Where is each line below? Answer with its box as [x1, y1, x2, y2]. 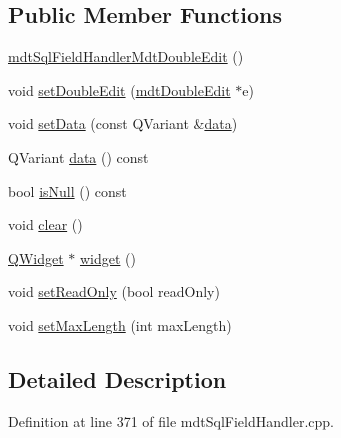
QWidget [8, 247, 64, 268]
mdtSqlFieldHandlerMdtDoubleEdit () [8, 46, 244, 67]
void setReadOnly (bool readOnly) [8, 281, 220, 302]
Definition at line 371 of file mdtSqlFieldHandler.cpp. [8, 410, 334, 431]
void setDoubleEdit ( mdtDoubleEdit [8, 79, 231, 100]
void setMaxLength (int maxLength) [8, 314, 232, 335]
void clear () [8, 214, 83, 235]
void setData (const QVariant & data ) [8, 113, 238, 134]
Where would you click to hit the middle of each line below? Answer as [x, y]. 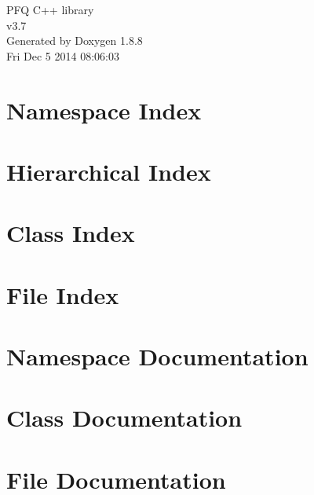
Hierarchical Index [109, 171]
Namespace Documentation [157, 356]
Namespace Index [104, 110]
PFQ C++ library [50, 9]
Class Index [71, 233]
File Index [63, 294]
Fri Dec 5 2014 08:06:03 [63, 55]
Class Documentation [124, 418]
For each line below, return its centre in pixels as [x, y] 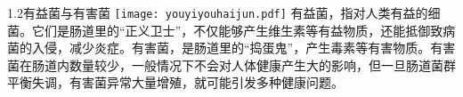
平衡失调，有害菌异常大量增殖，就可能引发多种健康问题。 [175, 82]
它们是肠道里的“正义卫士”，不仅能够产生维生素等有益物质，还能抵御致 [237, 30]
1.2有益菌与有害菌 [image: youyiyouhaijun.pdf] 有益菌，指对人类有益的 [218, 12]
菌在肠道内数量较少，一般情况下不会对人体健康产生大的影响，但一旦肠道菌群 [231, 65]
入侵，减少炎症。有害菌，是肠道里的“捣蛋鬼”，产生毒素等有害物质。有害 [244, 48]
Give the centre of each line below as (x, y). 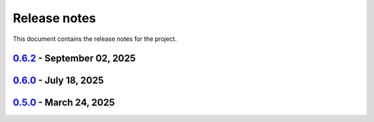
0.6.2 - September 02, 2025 (74, 59)
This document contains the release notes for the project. (95, 39)
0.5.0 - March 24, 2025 (64, 103)
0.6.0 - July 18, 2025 (58, 81)
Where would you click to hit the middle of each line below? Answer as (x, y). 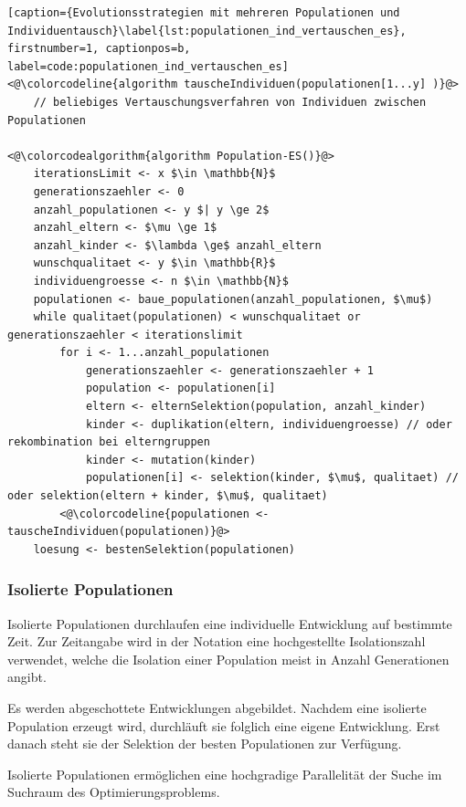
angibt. (27, 677)
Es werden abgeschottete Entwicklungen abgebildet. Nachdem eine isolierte (217, 707)
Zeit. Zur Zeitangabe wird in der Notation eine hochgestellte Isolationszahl (217, 641)
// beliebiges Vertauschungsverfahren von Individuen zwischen (230, 102)
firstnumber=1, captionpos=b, (99, 49)
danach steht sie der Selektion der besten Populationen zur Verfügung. (205, 744)
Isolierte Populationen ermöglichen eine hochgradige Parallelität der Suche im (225, 774)
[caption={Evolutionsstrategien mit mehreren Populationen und (204, 13)
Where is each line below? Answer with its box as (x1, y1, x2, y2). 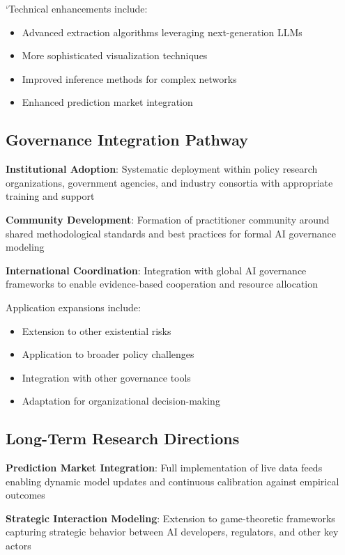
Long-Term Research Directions (6, 428, 240, 449)
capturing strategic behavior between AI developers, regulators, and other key (6, 524, 339, 539)
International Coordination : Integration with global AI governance (6, 263, 307, 277)
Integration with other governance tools (22, 370, 191, 384)
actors (6, 538, 31, 553)
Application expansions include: (6, 299, 141, 314)
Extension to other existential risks (22, 323, 171, 338)
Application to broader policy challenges (22, 347, 194, 361)
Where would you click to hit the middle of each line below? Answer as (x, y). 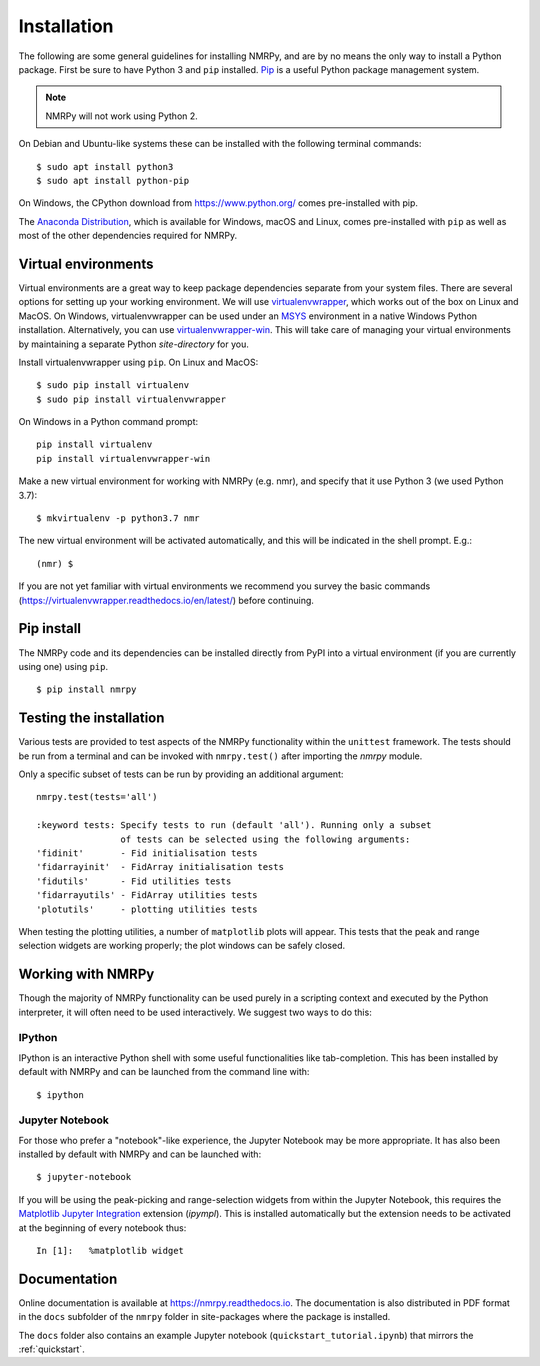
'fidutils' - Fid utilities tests (134, 881)
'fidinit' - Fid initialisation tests (147, 853)
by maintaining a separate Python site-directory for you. (134, 344)
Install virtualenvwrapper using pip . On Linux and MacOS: (138, 362)
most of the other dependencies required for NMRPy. (128, 236)
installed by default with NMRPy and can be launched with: (140, 1154)
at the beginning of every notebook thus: (102, 1227)
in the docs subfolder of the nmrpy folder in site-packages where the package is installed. (204, 1317)
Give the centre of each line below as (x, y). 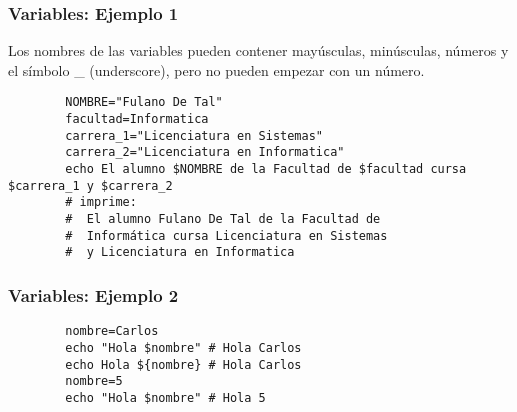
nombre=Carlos (112, 331)
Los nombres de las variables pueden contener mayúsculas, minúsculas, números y (258, 50)
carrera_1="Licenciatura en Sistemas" (194, 135)
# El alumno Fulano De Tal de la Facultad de (223, 219)
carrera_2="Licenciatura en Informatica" (205, 152)
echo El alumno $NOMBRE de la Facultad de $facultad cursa (266, 169)
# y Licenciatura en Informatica (180, 252)
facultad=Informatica (137, 119)
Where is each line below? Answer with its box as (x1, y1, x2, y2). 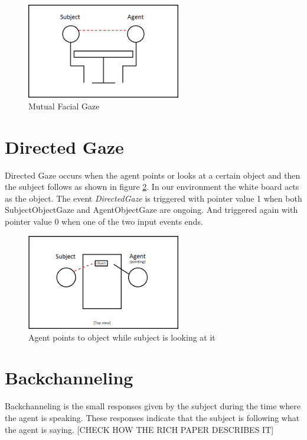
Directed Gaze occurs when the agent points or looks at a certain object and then (5, 169, 301, 181)
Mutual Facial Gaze (28, 99, 100, 112)
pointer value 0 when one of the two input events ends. (5, 215, 203, 228)
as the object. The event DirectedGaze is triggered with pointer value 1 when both (5, 192, 302, 204)
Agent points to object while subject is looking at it (28, 331, 215, 343)
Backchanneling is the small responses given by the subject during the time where (5, 400, 301, 412)
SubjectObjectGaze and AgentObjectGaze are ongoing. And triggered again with (5, 203, 298, 216)
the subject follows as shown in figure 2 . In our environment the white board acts (5, 180, 299, 193)
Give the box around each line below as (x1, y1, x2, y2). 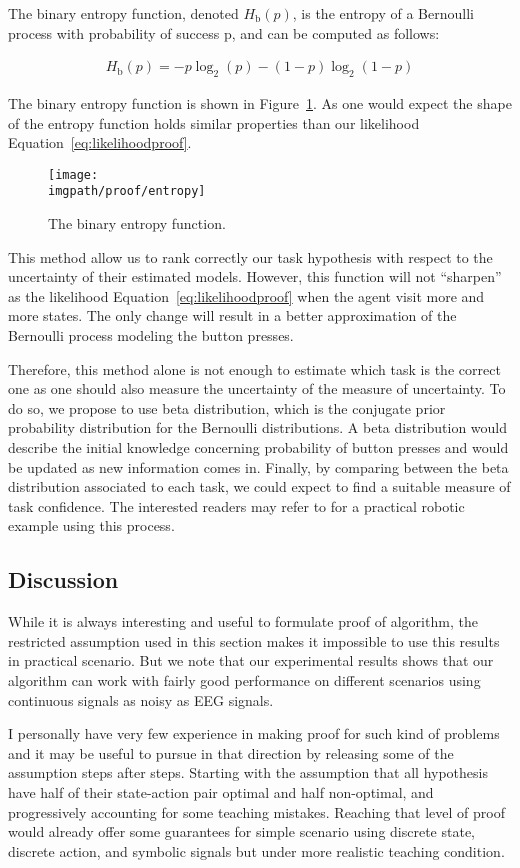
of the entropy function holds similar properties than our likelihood (8, 112, 420, 133)
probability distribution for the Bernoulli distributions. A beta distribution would (8, 417, 508, 438)
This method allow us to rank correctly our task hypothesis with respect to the (8, 246, 493, 267)
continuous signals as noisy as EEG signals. (8, 689, 274, 710)
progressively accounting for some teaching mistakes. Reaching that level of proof (8, 801, 505, 822)
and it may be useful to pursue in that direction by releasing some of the (8, 742, 454, 763)
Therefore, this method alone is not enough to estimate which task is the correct (8, 358, 501, 379)
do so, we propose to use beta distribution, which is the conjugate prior (8, 397, 446, 418)

------------------------------------------------

What you have to do
Restate the data word for word, minus any images.

Response below
Where is each line below? Answer with its box as [x1, y1, x2, y2]. 
QWidget [8, 247, 64, 268]
mdtSqlFieldHandlerMdtDoubleEdit () [8, 46, 244, 67]
void setReadOnly (bool readOnly) [8, 281, 220, 302]
Definition at line 371 of file mdtSqlFieldHandler.cpp. [8, 410, 334, 431]
void setDoubleEdit ( mdtDoubleEdit [8, 79, 231, 100]
void setMaxLength (int maxLength) [8, 314, 232, 335]
void clear () [8, 214, 83, 235]
void setData (const QVariant & data ) [8, 113, 238, 134]
Where would you click to hit the middle of each line below? Answer as [x, y]. 
Hierarchical Index [109, 171]
Namespace Documentation [157, 356]
Namespace Index [104, 110]
PFQ C++ library [50, 9]
Class Index [71, 233]
File Index [63, 294]
Fri Dec 5 2014 08:06:03 [63, 55]
Class Documentation [124, 418]
For each line below, return its centre in pixels as [x, y] 
平衡失调，有害菌异常大量增殖，就可能引发多种健康问题。 [175, 82]
它们是肠道里的“正义卫士”，不仅能够产生维生素等有益物质，还能抵御致 [237, 30]
1.2有益菌与有害菌 [image: youyiyouhaijun.pdf] 有益菌，指对人类有益的 [218, 12]
菌在肠道内数量较少，一般情况下不会对人体健康产生大的影响，但一旦肠道菌群 [231, 65]
入侵，减少炎症。有害菌，是肠道里的“捣蛋鬼”，产生毒素等有害物质。有害 [244, 48]
Give the centre of each line below as (x, y). 
0.6.2 - September 02, 2025 (74, 59)
This document contains the release notes for the project. (95, 39)
0.5.0 - March 24, 2025 (64, 103)
0.6.0 - July 18, 2025 (58, 81)
Where would you click to hit the middle of each line below? Answer as (x, y). 
angibt. (27, 677)
Es werden abgeschottete Entwicklungen abgebildet. Nachdem eine isolierte (217, 707)
Zeit. Zur Zeitangabe wird in der Notation eine hochgestellte Isolationszahl (217, 641)
// beliebiges Vertauschungsverfahren von Individuen zwischen (230, 102)
firstnumber=1, captionpos=b, (99, 49)
danach steht sie der Selektion der besten Populationen zur Verfügung. (205, 744)
Isolierte Populationen ermöglichen eine hochgradige Parallelität der Suche im (225, 774)
[caption={Evolutionsstrategien mit mehreren Populationen und (204, 13)
Where is each line below? Answer with its box as (x1, y1, x2, y2). 
Long-Term Research Directions (6, 428, 240, 449)
capturing strategic behavior between AI developers, regulators, and other key (6, 524, 339, 539)
International Coordination : Integration with global AI governance (6, 263, 307, 277)
Integration with other governance tools (22, 370, 191, 384)
actors (6, 538, 31, 553)
Application expansions include: (6, 299, 141, 314)
Extension to other existential risks (22, 323, 171, 338)
Application to broader policy challenges (22, 347, 194, 361)
Where would you click to hit the middle of each line below? Answer as (x, y). 
'fidutils' - Fid utilities tests (134, 881)
'fidinit' - Fid initialisation tests (147, 853)
by maintaining a separate Python site-directory for you. (134, 344)
Install virtualenvwrapper using pip . On Linux and MacOS: (138, 362)
most of the other dependencies required for NMRPy. (128, 236)
installed by default with NMRPy and can be launched with: (140, 1154)
at the beginning of every notebook thus: (102, 1227)
in the docs subfolder of the nmrpy folder in site-packages where the package is installed. (204, 1317)
Give the centre of each line below as (x, y). 
nombre=Carlos (112, 331)
Los nombres de las variables pueden contener mayúsculas, minúsculas, números y (258, 50)
carrera_1="Licenciatura en Sistemas" (194, 135)
# El alumno Fulano De Tal de la Facultad de (223, 219)
carrera_2="Licenciatura en Informatica" (205, 152)
echo El alumno $NOMBRE de la Facultad de $facultad cursa (266, 169)
# y Licenciatura en Informatica (180, 252)
facultad=Informatica (137, 119)
Where is each line below? Answer with its box as (x1, y1, x2, y2). 
Directed Gaze occurs when the agent points or looks at a certain object and then (5, 169, 301, 181)
Mutual Facial Gaze (28, 99, 100, 112)
pointer value 0 when one of the two input events ends. (5, 215, 203, 228)
as the object. The event DirectedGaze is triggered with pointer value 1 when both (5, 192, 302, 204)
Agent points to object while subject is looking at it (28, 331, 215, 343)
Backchanneling is the small responses given by the subject during the time where (5, 400, 301, 412)
SubjectObjectGaze and AgentObjectGaze are ongoing. And triggered again with (5, 203, 298, 216)
the subject follows as shown in figure 2 . In our environment the white board acts (5, 180, 299, 193)
Give the box around each line below as (x1, y1, x2, y2). 
of the entropy function holds similar properties than our likelihood (8, 112, 420, 133)
probability distribution for the Bernoulli distributions. A beta distribution would (8, 417, 508, 438)
This method allow us to rank correctly our task hypothesis with respect to the (8, 246, 493, 267)
continuous signals as noisy as EEG signals. (8, 689, 274, 710)
progressively accounting for some teaching mistakes. Reaching that level of proof (8, 801, 505, 822)
and it may be useful to pursue in that direction by releasing some of the (8, 742, 454, 763)
Therefore, this method alone is not enough to estimate which task is the correct (8, 358, 501, 379)
do so, we propose to use beta distribution, which is the conjugate prior (8, 397, 446, 418)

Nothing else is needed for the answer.